Some days ago I installed a new Kubernetes Cluster based on Rancher Kubernetes Engine. After some tests, I realized that my pods were not rescheduled after a node failed. At least not as fast as they should.

In this post, I would like to share some outcomes as well as insights. Thanks to Sebastiaan van Steenis from Rancher who helped me to debug this issue.

Kubernetes logo

As I knew it

Let’s assume we are running a Kubernetes Cluster based on Kubernetes 1.12 (or lower) provisioned by RKE with no additional configurations. In this case, a pod rescheduling after a Node failure can take up to 5+ minutes (details are described here).

Because 5+ minutes might be too long in some environments there is an easy solution to overwrite the default with lower settings. You need to update your cluster.yml with the following parameters (more details here):

services:
kube-controller:
extra_args:
node-monitor-period: Xs
node-monitor-grace-period: Xs
pod-eviction-timeout: Xs
kubelet:
node-status-update-frequency: Xs

Afterward, you will need to run a “rke up” to update your cluster configuration. After this, your pods will be rescheduled based on your new values.

As it was in this case

This time, I took exactly the same steps as mentioned above, but my pods behaved as if I hadn’t adjusted the values. I redeployed the cluster several times and changed different settings. After some time I realized that I installed the latest available versions which in my case was Kubernetes 1.13.4. After some chats with Sebastiaan, we finally found the root cause as well as the solution.
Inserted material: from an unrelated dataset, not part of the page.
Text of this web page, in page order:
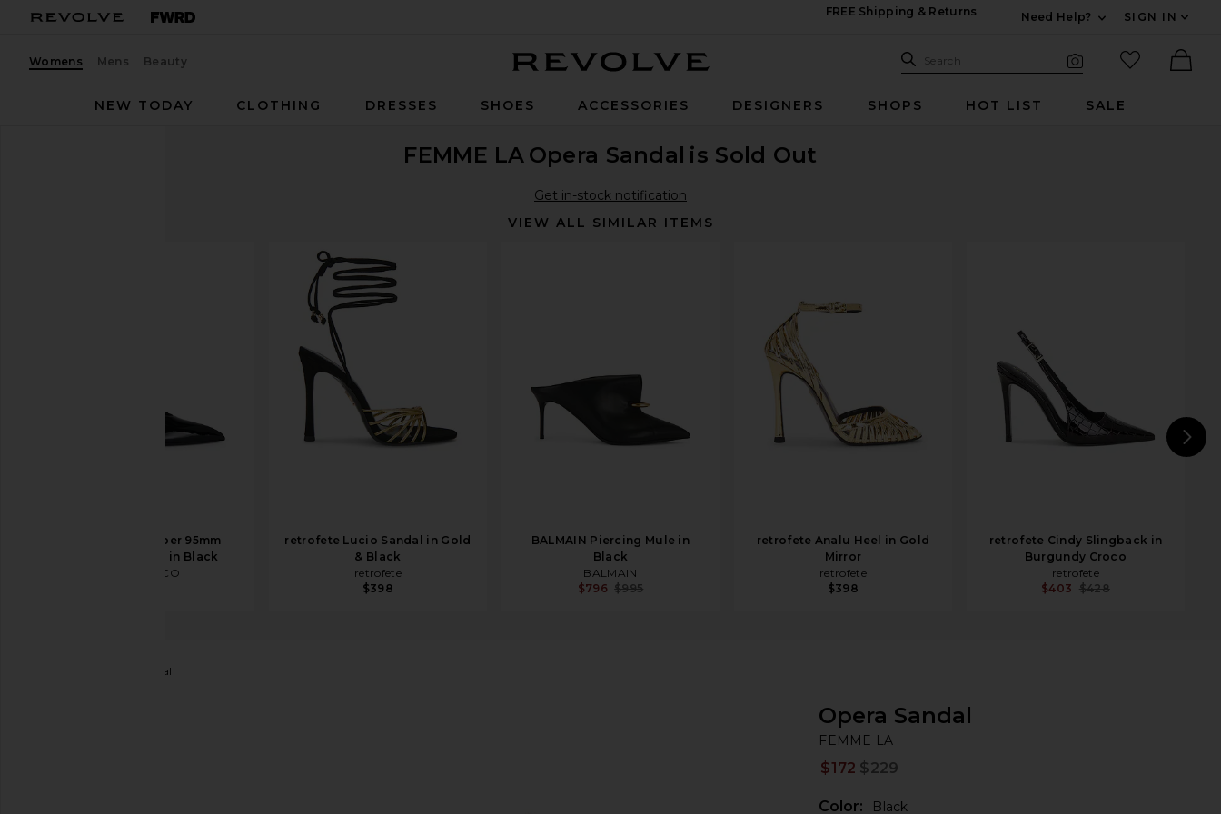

Kubernetes 1.13 introduced “Taint based Evictions” as a new beta feature which is enabled by default. Based on this taints are automatically added by the NodeController in case of any node failures. The old behavior based on the nodes ready state is not active anymore (more details are available here).
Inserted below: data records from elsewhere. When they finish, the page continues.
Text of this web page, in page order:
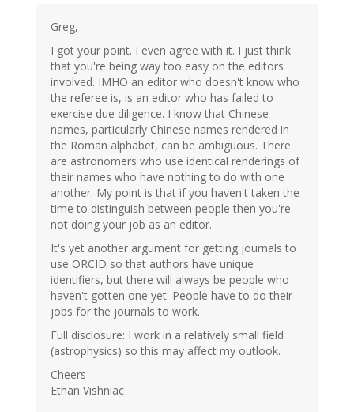
Greg,
I got your point. I even agree with it. I just think
that you're being way too easy on the editors
involved. IMHO an editor who doesn't know who
the referee is, is an editor who has failed to
exercise due diligence. I know that Chinese
names, particularly Chinese names rendered in
the Roman alphabet, can be ambiguous. There
are astronomers who use identical renderings of
their names who have nothing to do with one
another. My point is that if you haven't taken the
time to distinguish between people then you're
not doing your job as an editor.
It's yet another argument for getting journals to
use ORCID so that authors have unique
identifiers, but there will always be people who
haven't gotten one yet. People have to do their
jobs for the journals to work.
Full disclosure: I work in a relatively small field
(astrophysics) so this may affect my outlook.
Cheers
Ethan Vishniac
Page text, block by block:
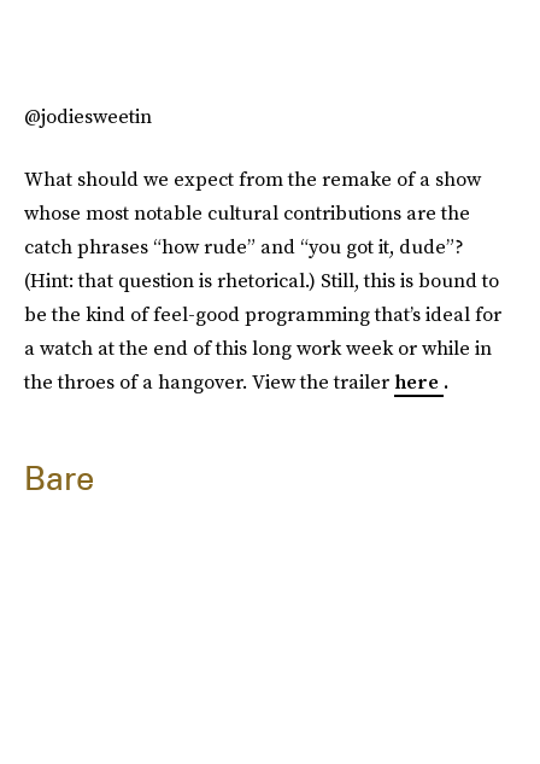
@jodiesweetin
What should we expect from the remake of a show
whose most notable cultural contributions are the
catch phrases “how rude” and “you got it, dude”?
(Hint: that question is rhetorical.) Still, this is bound to
be the kind of feel-good programming that’s ideal for
a watch at the end of this long work week or while in
the throes of a hangover. View the trailer here .
Bare
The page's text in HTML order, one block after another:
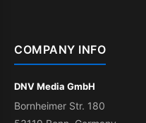
COMPANY INFO
DNV Media GmbH
Bornheimer Str. 180
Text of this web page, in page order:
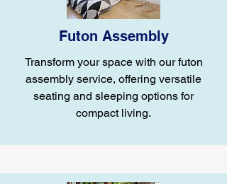
Futon Assembly
Transform your space with our futon
assembly service, offering versatile
seating and sleeping options for
compact living.
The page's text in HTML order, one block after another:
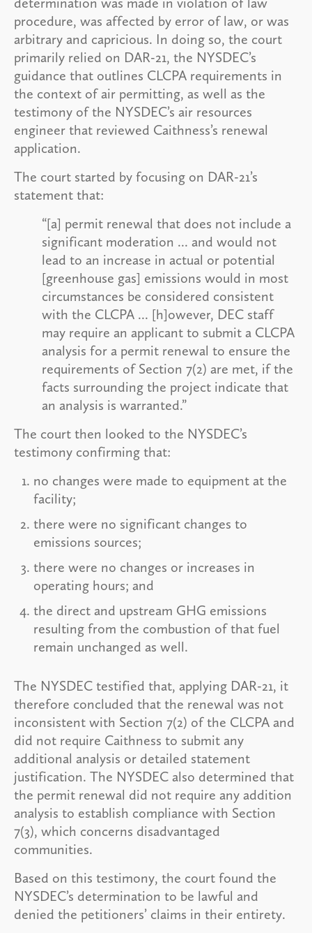
procedure, was affected by error of law, or was
arbitrary and capricious. In doing so, the court
primarily relied on DAR-21, the NYSDEC’s
guidance that outlines CLCPA requirements in
the context of air permitting, as well as the
testimony of the NYSDEC’s air resources
engineer that reviewed Caithness’s renewal
application.
The court started by focusing on DAR-21’s
statement that:
“[a] permit renewal that does not include a
significant moderation ... and would not
lead to an increase in actual or potential
[greenhouse gas] emissions would in most
circumstances be considered consistent
with the CLCPA ... [h]owever, DEC staff
may require an applicant to submit a CLCPA
analysis for a permit renewal to ensure the
requirements of Section 7(2) are met, if the
facts surrounding the project indicate that
an analysis is warranted.”
The court then looked to the NYSDEC’s
testimony confirming that:
no changes were made to equipment at the
facility;
there were no significant changes to
emissions sources;
there were no changes or increases in
operating hours; and
the direct and upstream GHG emissions
resulting from the combustion of that fuel
remain unchanged as well.
The NYSDEC testified that, applying DAR-21, it
therefore concluded that the renewal was not
inconsistent with Section 7(2) of the CLCPA and
did not require Caithness to submit any
additional analysis or detailed statement
justification. The NYSDEC also determined that
the permit renewal did not require any addition
analysis to establish compliance with Section
7(3), which concerns disadvantaged
communities.
Based on this testimony, the court found the
NYSDEC’s determination to be lawful and
denied the petitioners’ claims in their entirety.

Because of the new feature, the “pod-eviction-timeout” parameter isn’t used anymore and needs to be replaced with two new parameters:

services:
kube-controller:
extra_args:
node-monitor-period: Xs
node-monitor-grace-period: Xs
kubelet:
node-status-update-frequency: Xs
kube-api:
extra_args:
default-not-ready-toleration-seconds: X
default-unreachable-toleration-seconds: X

With those two default toleration parameters, Kubernetes will automatically add a toleration configuration to every pod. Therefore it is very important to redeploy all pods to ensure the toleration is added to all of your pods:

tolerations:
- effect: NoExecute
key: node.kubernetes.io/not-ready
operator: Exists
tolerationSeconds: 30
- effect: NoExecute
key: node.kubernetes.io/unreachable
operator: Exists
tolerationSeconds: 30

Thanks again to Sebastiaan for helping with this issue.